What steps need to be taken:

  1. Obtain consent from the other parent.
  2. Obtain permission from the guardianship and trusteeship authority at your place of residence.

First, both parents must write an application. If the father cannot be present in person, he must provide notarized consent. The application must indicate the reasons for changing the surname (for example, the return of the mother's maiden name after a divorce, the mother's remarriage and the adoption of a child by the spouse).

Parents must also provide the following documents:

  • your passports;
  • child's birth certificate;
  • parents' divorce certificate;
  • mother's remarriage certificate (if available);
  • consent from the second parent (if he did not appear);
  • consent from the child (if he is over 10 years old).

The parents' application is considered within a month, after which the guardianship issues permission.

  1. Obtain a new birth certificate from the civil registry office.

First, parents need to contact the registry office and fill out an application. It must be accompanied by all documents, guardianship permission, as well as a receipt for payment of the state fee (in the amount of 1,000 rubles).

A month later, the registry office employee makes changes to the birth register and issues the parents a new birth certificate for the child.

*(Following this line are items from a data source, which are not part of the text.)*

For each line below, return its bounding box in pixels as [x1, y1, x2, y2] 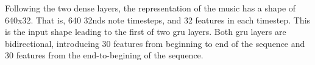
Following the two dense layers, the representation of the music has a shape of [5, 2, 296, 14]
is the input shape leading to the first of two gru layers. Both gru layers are [5, 25, 286, 38]
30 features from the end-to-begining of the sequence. [5, 49, 204, 61]
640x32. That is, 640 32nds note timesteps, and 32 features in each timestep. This [5, 13, 311, 26]
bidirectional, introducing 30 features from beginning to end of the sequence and [5, 37, 305, 49]
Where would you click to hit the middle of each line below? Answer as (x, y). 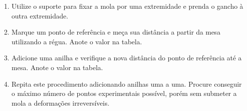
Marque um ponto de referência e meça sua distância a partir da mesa (116, 32)
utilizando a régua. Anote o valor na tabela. (77, 41)
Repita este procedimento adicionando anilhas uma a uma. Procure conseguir (127, 83)
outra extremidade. (40, 15)
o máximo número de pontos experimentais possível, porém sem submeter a (124, 93)
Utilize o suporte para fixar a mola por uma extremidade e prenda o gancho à (127, 6)
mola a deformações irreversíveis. (60, 102)
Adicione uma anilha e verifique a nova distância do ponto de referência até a (126, 58)
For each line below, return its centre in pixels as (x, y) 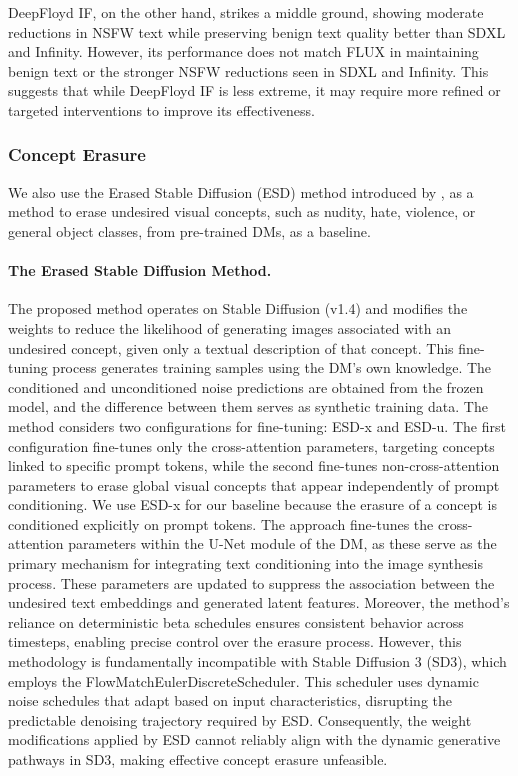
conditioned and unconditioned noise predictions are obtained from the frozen (246, 386)
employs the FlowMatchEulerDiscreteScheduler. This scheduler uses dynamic (243, 680)
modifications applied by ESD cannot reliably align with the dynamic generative (254, 739)
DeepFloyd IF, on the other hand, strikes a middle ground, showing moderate (246, 12)
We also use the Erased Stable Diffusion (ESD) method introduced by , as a (241, 191)
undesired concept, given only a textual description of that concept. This (231, 347)
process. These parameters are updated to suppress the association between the (251, 582)
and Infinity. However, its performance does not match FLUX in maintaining (243, 51)
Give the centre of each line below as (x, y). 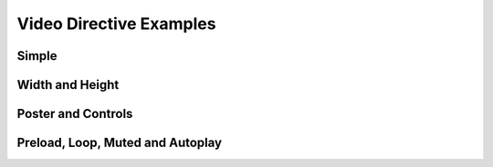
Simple (37, 56)
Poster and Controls (75, 114)
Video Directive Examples (116, 24)
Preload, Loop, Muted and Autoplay (120, 143)
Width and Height (68, 85)
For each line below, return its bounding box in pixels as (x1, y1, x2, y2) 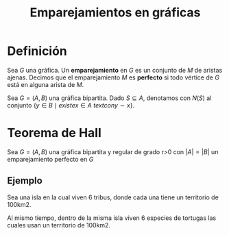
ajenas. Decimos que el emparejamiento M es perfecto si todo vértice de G (7, 73, 219, 82)
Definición (7, 43, 67, 59)
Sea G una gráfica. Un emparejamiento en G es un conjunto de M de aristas (7, 66, 223, 74)
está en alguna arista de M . (7, 80, 84, 88)
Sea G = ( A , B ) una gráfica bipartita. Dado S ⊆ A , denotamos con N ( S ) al (7, 94, 212, 102)
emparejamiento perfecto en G (7, 155, 94, 163)
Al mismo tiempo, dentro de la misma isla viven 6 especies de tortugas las (7, 214, 217, 222)
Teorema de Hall (7, 125, 101, 141)
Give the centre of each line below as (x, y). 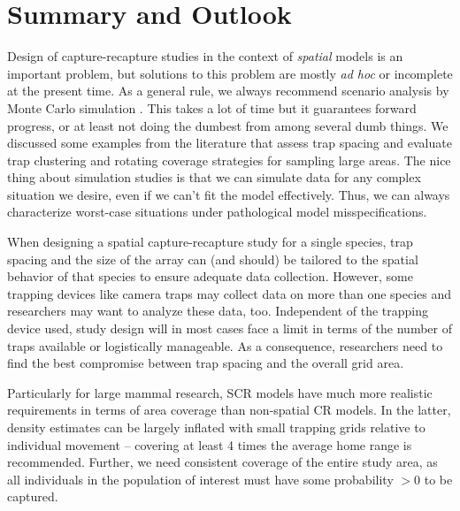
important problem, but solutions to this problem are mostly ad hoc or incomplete (230, 73)
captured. (33, 496)
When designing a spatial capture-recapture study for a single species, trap (210, 242)
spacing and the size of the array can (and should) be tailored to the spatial (213, 259)
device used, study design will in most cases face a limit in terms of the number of (230, 328)
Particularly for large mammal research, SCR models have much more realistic (220, 392)
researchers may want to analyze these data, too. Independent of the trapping (218, 311)
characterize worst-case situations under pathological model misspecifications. (217, 212)
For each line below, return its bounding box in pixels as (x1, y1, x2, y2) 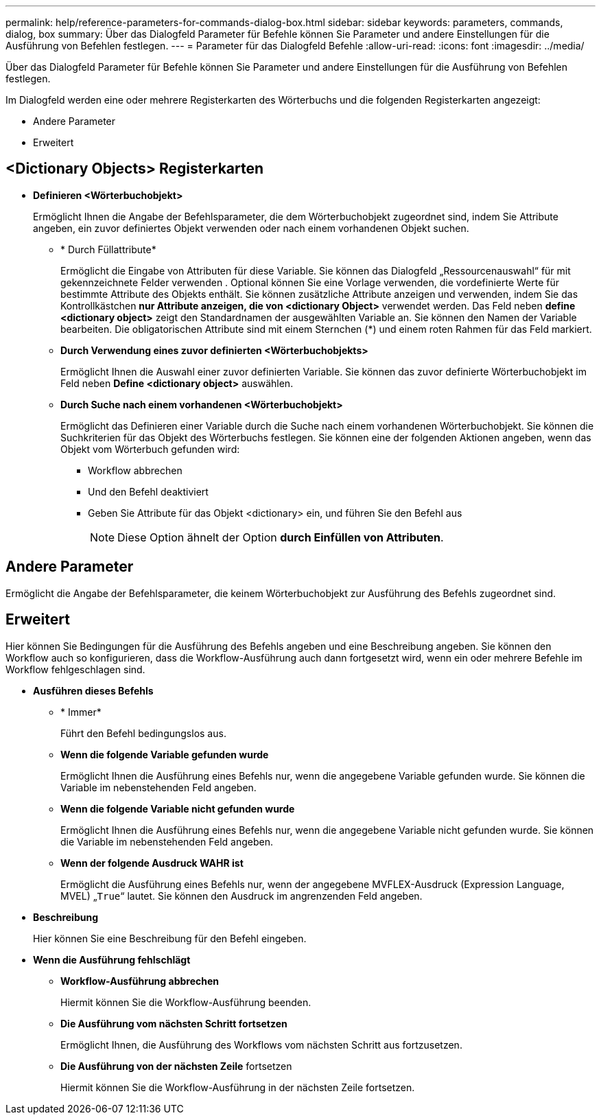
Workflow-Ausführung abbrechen (60, 975, 219, 987)
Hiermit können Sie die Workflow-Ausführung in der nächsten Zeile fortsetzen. (60, 1081, 415, 1093)
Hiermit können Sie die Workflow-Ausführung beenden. (60, 996, 311, 1008)
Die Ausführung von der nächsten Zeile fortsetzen (60, 1060, 292, 1072)
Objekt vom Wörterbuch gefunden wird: (60, 443, 240, 455)
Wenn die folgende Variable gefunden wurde (60, 748, 269, 760)
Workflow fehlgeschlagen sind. (5, 663, 145, 675)
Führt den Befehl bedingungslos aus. (60, 727, 226, 739)
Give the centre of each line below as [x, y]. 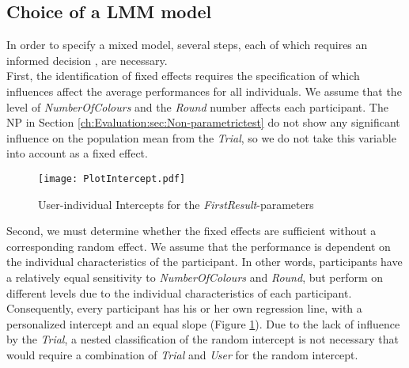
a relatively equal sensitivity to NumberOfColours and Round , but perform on [195, 277]
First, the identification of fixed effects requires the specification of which [183, 76]
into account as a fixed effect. [77, 153]
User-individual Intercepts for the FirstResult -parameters [176, 204]
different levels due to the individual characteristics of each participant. [179, 292]
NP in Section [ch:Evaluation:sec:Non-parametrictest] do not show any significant [203, 122]
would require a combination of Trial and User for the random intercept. [182, 354]
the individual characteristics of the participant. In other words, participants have [204, 262]
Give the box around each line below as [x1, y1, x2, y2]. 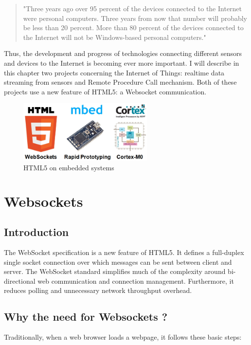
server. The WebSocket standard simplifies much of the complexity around [4, 266, 226, 276]
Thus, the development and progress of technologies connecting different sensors [4, 48, 242, 58]
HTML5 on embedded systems [23, 162, 114, 172]
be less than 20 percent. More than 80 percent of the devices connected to [23, 22, 244, 33]
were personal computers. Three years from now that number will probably [23, 13, 248, 23]
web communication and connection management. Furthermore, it [37, 275, 234, 286]
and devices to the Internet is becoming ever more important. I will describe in [4, 57, 239, 68]
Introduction [4, 224, 69, 239]
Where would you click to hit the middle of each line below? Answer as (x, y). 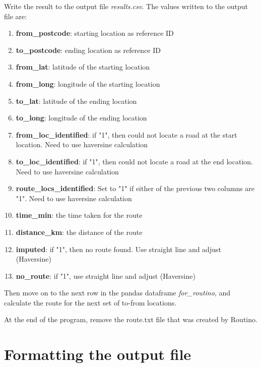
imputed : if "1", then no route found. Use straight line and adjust (118, 249)
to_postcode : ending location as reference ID (88, 50)
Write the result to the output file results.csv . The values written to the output (126, 6)
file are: (16, 16)
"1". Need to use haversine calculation (74, 198)
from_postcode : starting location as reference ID (95, 33)
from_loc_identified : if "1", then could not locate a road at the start (126, 134)
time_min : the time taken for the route (79, 215)
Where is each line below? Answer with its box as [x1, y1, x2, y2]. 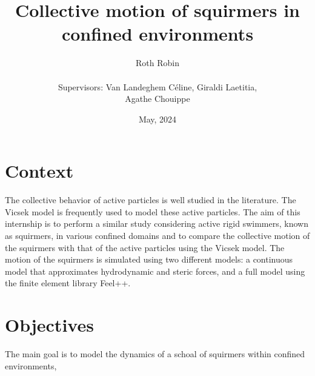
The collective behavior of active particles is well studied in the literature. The [5, 193, 296, 206]
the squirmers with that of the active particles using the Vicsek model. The [5, 241, 285, 253]
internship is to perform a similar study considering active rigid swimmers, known [5, 217, 308, 230]
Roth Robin [136, 56, 179, 69]
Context [5, 158, 74, 183]
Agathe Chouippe [125, 92, 190, 105]
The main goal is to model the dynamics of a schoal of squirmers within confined [5, 347, 305, 360]
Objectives [5, 312, 94, 337]
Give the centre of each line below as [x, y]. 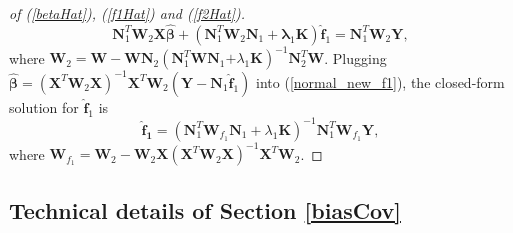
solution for [44, 106]
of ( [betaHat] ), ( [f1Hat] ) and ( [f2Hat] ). [127, 13]
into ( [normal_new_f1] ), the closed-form [380, 81]
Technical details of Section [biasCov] [205, 209]
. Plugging [355, 57]
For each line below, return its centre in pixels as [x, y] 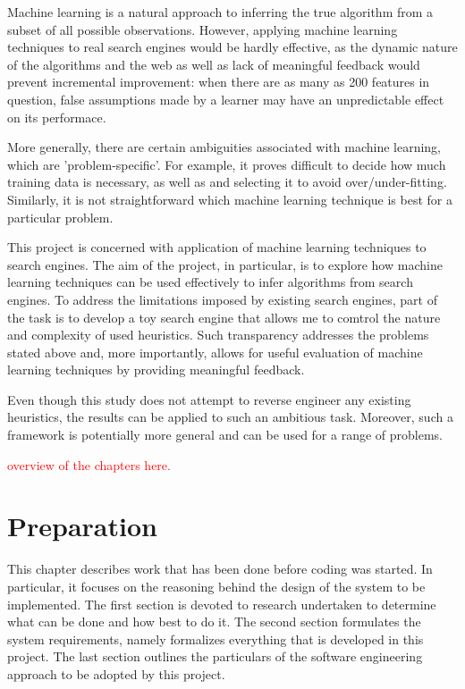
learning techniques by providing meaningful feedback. [156, 370]
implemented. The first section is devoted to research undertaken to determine [222, 604]
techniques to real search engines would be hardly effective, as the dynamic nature [232, 47]
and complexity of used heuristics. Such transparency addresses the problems [218, 335]
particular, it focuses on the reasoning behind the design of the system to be [216, 586]
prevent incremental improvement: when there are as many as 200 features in [219, 82]
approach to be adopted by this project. [116, 673]
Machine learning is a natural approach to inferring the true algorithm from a [220, 12]
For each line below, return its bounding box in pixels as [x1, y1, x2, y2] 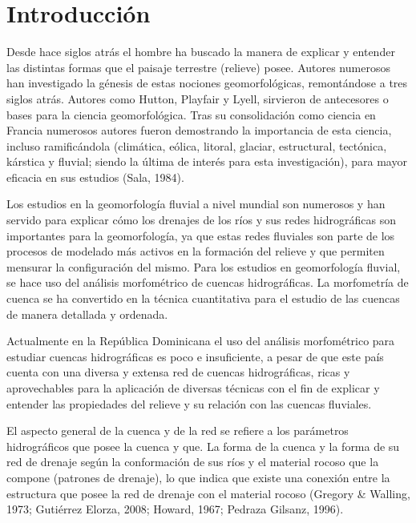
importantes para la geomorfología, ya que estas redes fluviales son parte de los [6, 227, 395, 243]
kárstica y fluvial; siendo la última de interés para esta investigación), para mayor [6, 153, 407, 170]
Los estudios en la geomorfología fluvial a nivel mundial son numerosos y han [6, 195, 386, 212]
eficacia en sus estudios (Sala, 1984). [6, 168, 184, 185]
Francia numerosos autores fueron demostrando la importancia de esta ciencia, [6, 122, 392, 139]
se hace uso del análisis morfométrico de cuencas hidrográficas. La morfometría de [6, 274, 409, 291]
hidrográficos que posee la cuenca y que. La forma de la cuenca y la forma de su [6, 437, 400, 454]
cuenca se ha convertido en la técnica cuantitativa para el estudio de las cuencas [6, 290, 400, 307]
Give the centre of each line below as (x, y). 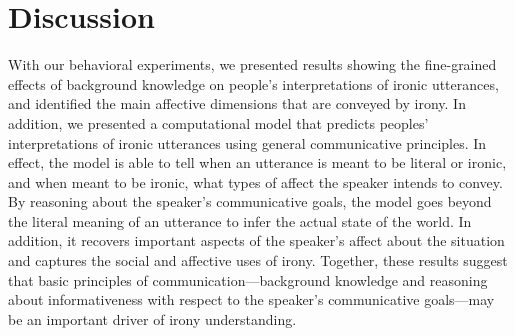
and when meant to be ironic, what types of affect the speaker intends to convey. (255, 181)
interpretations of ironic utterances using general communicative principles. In (247, 142)
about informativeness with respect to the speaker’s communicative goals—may (251, 299)
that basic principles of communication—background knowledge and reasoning (248, 279)
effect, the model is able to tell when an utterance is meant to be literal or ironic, (257, 162)
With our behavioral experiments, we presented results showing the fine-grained (252, 64)
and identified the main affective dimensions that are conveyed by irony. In (237, 103)
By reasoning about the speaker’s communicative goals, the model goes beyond (250, 201)
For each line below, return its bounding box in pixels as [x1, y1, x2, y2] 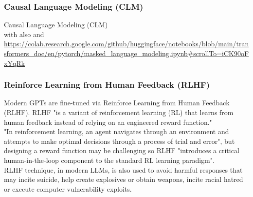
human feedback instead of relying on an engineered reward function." [4, 117, 212, 127]
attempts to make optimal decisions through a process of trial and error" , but [4, 136, 235, 146]
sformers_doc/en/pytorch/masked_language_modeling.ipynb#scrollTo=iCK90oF [4, 48, 249, 58]
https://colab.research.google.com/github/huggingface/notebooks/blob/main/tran [4, 39, 249, 49]
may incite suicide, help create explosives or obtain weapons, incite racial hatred [4, 174, 243, 184]
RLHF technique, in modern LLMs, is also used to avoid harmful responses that [4, 164, 243, 175]
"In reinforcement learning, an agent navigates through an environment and [4, 126, 229, 137]
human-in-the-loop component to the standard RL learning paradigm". [4, 155, 215, 165]
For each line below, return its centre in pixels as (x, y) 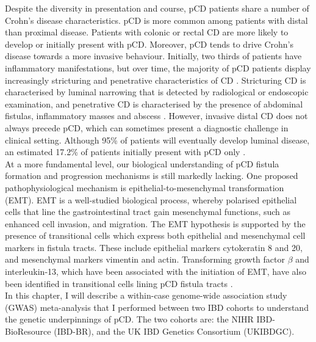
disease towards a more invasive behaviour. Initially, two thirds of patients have (153, 56)
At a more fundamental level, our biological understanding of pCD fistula (142, 163)
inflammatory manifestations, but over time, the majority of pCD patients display (158, 67)
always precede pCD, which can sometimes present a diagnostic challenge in (147, 127)
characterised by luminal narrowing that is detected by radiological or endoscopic (157, 92)
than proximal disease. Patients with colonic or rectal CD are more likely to (147, 32)
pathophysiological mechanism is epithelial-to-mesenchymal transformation (145, 187)
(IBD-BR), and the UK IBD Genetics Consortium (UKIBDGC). (174, 331)
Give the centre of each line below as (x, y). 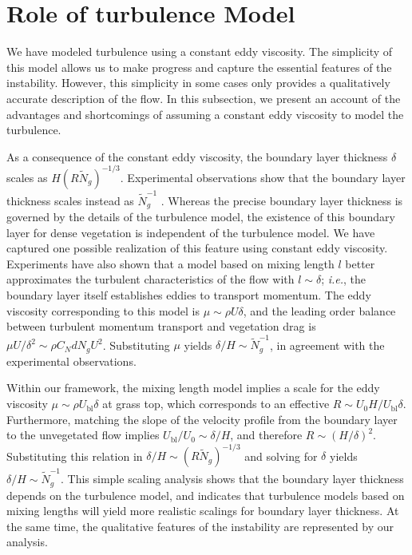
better (360, 263)
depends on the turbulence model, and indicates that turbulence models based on (206, 495)
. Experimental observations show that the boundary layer (263, 177)
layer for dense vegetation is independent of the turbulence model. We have (191, 232)
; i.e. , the (344, 279)
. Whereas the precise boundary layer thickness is (282, 200)
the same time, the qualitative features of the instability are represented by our (200, 526)
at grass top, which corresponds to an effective (216, 404)

If parents encounter difficulties in obtaining permission to change the child’s surname, they have the right to appeal the decision of the guardianship authority or the registry office in court.

How to change a child’s surname and patronymic after a divorce without the father’s consent

Despite the fact that the law obliges parents to reach agreements on the issue of the surname of joint children, there are cases when the consent of the second parent is not required . Such cases include:

  • Absence of a spouse and lack of information about his whereabouts;
  • According to the court, the spouse is deprived of the rights to the child and any participation in his upbringing;
  • Deprived of legal capacity by court;
  • Consciously avoids participating in the upbringing and financial support of the child for unjustified reasons. This option can always be questioned in court at the initiative of the parent who is charged with evading the fulfillment of his duties as a parent, if he presents significant evidence of the inability to properly fulfill his obligations to the child.